Гален решил получше рассмотреть камни, даже провел пальцем по стершимся надписям. Его потрясла одна мысль о том, что он прикасается к вещам из города, само существование которого он до сих пор считал выдумкой.

— Не исключено, — согласился алхимик.

— Но что означают эти надписи и барельефы? — спросил Гален. — Я ничего не могу разобрать.

— Вот это, возможно, заинтересует тебя. — Клюни указал на один из самых крупных обломков. — Здесь мало что осталось, хотя и видно, что скульптор был великим мастером. — Гален пристально всмотрелся, но так ничего и не понял. — Здесь неважное освещение, — поморщился алхимик, — а камень слишком тяжелый, чтобы перетаскивать его с места на место, поэтому я надпись просто переписал. — Он предложил вернуться в основное подвальное помещение. — До сих пор, мы не понимали, что это означает, — добавил он, достав большой лист бумаги и осторожно разложив его на столе.

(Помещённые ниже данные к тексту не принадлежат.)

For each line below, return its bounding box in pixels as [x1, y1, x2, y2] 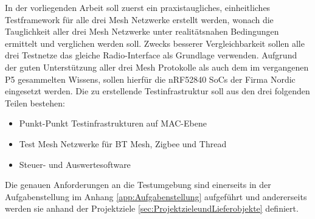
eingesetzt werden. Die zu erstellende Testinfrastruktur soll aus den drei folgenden [5, 85, 310, 97]
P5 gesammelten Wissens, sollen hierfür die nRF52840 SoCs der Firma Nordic [5, 72, 296, 85]
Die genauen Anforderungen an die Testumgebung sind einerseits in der [5, 178, 271, 191]
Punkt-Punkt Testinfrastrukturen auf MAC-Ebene [19, 117, 207, 130]
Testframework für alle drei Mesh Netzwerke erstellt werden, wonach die [5, 13, 274, 26]
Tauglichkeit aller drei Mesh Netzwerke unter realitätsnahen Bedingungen [5, 25, 279, 38]
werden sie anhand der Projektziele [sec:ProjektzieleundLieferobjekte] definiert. [5, 202, 299, 215]
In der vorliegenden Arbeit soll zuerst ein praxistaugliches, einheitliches [5, 1, 271, 13]
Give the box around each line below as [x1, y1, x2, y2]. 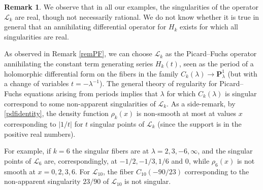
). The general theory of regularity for [100, 78, 217, 89]
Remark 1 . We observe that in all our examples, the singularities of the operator [4, 2, 259, 12]
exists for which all [180, 21, 238, 32]
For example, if [4, 145, 51, 156]
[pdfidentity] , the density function [4, 108, 109, 119]
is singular [225, 88, 257, 98]
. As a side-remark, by [167, 98, 236, 108]
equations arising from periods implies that [24, 88, 158, 98]
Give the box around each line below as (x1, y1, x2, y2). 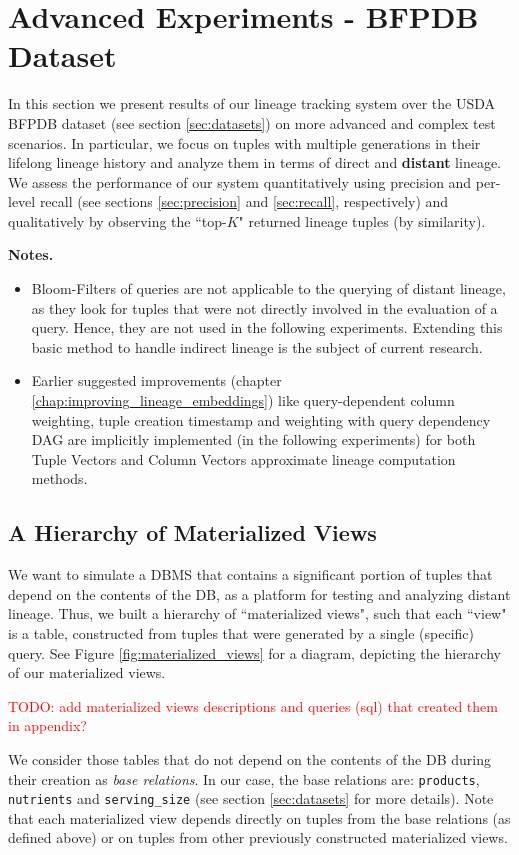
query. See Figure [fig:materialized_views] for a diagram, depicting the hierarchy (8, 642, 501, 663)
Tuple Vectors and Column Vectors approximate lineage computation (31, 448, 456, 469)
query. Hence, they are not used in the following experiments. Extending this (31, 317, 503, 338)
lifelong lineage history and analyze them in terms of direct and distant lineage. (8, 152, 502, 173)
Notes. (8, 244, 54, 265)
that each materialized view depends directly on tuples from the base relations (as (8, 807, 511, 828)
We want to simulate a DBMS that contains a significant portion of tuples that (8, 564, 493, 585)
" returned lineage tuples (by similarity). (238, 210, 486, 231)
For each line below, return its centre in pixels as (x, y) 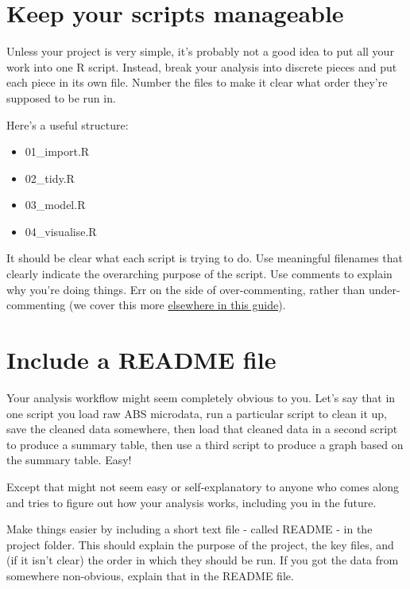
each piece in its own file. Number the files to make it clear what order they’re (197, 82)
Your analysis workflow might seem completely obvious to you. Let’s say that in (201, 397)
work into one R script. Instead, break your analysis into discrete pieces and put (202, 66)
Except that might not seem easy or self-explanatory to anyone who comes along (203, 486)
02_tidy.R (50, 178)
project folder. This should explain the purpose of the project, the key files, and (200, 544)
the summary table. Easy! (69, 460)
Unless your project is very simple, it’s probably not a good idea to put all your (200, 51)
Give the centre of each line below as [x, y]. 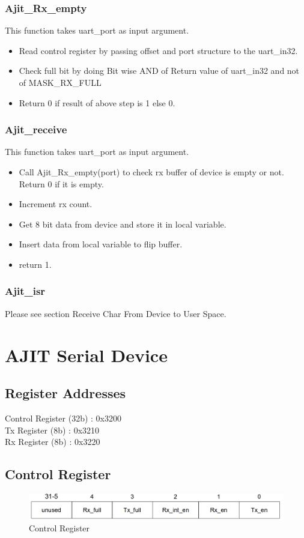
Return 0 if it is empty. [61, 183]
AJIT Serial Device [86, 355]
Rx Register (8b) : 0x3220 [53, 442]
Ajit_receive [36, 129]
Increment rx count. [56, 204]
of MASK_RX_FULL [60, 82]
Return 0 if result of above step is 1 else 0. [97, 102]
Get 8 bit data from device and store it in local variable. [123, 224]
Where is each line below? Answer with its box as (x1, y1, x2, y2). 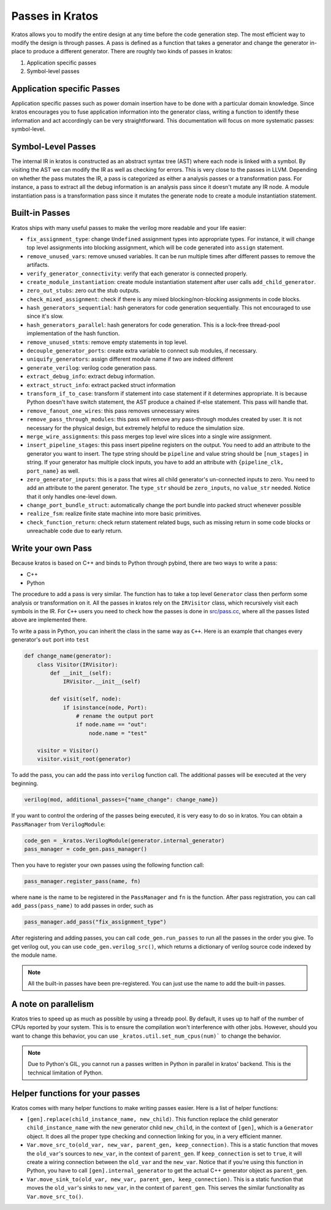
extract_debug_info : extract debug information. (26, 373, 156, 380)
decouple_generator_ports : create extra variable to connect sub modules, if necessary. (26, 347, 257, 354)
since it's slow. (26, 313, 64, 320)
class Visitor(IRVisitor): (37, 661, 119, 668)
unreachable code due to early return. (26, 527, 123, 535)
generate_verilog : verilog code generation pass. (26, 364, 158, 371)
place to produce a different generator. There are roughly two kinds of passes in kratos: (11, 48, 233, 55)
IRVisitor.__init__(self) (63, 678, 141, 685)
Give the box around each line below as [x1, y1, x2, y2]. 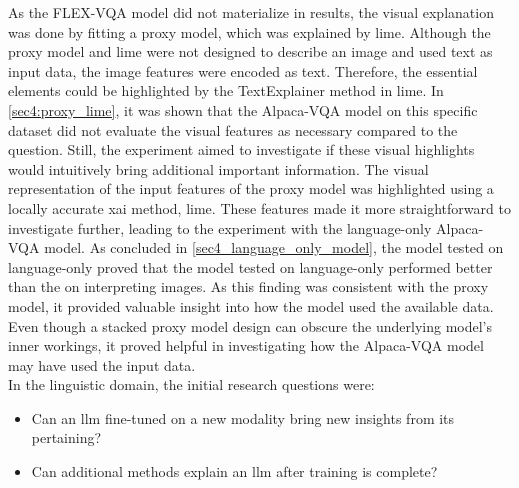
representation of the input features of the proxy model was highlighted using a [8, 178, 494, 199]
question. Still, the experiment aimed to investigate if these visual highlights [8, 139, 475, 160]
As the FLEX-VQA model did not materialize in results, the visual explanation [8, 2, 494, 22]
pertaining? [31, 427, 102, 448]
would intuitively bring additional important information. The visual [8, 158, 429, 179]
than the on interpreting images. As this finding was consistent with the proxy [8, 276, 489, 297]
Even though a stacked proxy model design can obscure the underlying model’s [8, 315, 493, 336]
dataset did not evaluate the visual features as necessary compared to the [8, 119, 458, 140]
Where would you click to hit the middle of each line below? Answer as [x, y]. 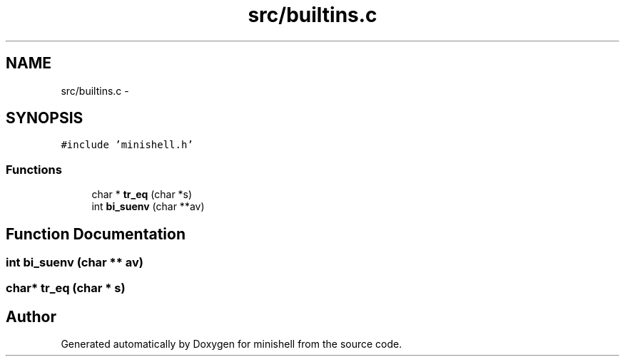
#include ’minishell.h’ [127, 145]
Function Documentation [96, 234]
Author [31, 316]
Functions [34, 169]
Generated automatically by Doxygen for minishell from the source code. [232, 344]
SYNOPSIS [45, 118]
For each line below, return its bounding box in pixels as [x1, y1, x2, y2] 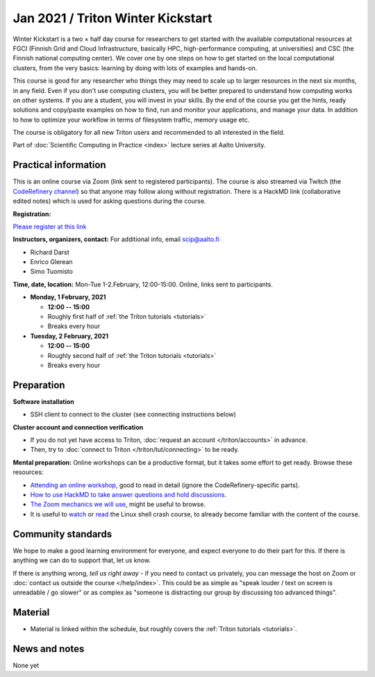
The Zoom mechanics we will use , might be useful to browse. [30, 500, 206, 509]
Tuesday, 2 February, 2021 [30, 332, 109, 340]
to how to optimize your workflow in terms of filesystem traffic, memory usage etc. [12, 115, 250, 124]
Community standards [12, 528, 112, 540]
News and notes [12, 643, 85, 655]
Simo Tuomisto [30, 268, 73, 276]
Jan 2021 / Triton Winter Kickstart [12, 10, 212, 26]
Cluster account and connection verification [12, 423, 144, 431]

Гален уставился на сделанную алхимиком копию и разинул рот от удивления. Даже на двухмерном рисунке изображенная сцена, казалось, дышала жизнью. Толпа на бумаге окружила огромную шахматную доску, на которой, правда за двумя исключениями, уже не оставалось фигур. Мужчина на рисунке заносил меч над головой у одетой шахматной королевой девушки, но она стояла твердо, уверенная в себе и ничуть не испуганная. На сиденье высокого кресла у края доски сидел мужчина. Он вздымал вверх руки, явно призывая к спокойствию.

А с другого высокого кресла в толпу прыгал юноша, он был изображен как раз в момент прыжка, — и люди, стоявшие внизу, тянули к нему руки готовые поймать его.

— И ты по-прежнему полагаешь, что старушечьи россказни не имеют к тебе никакого отношения? — тихим голосом спросила Ансельма.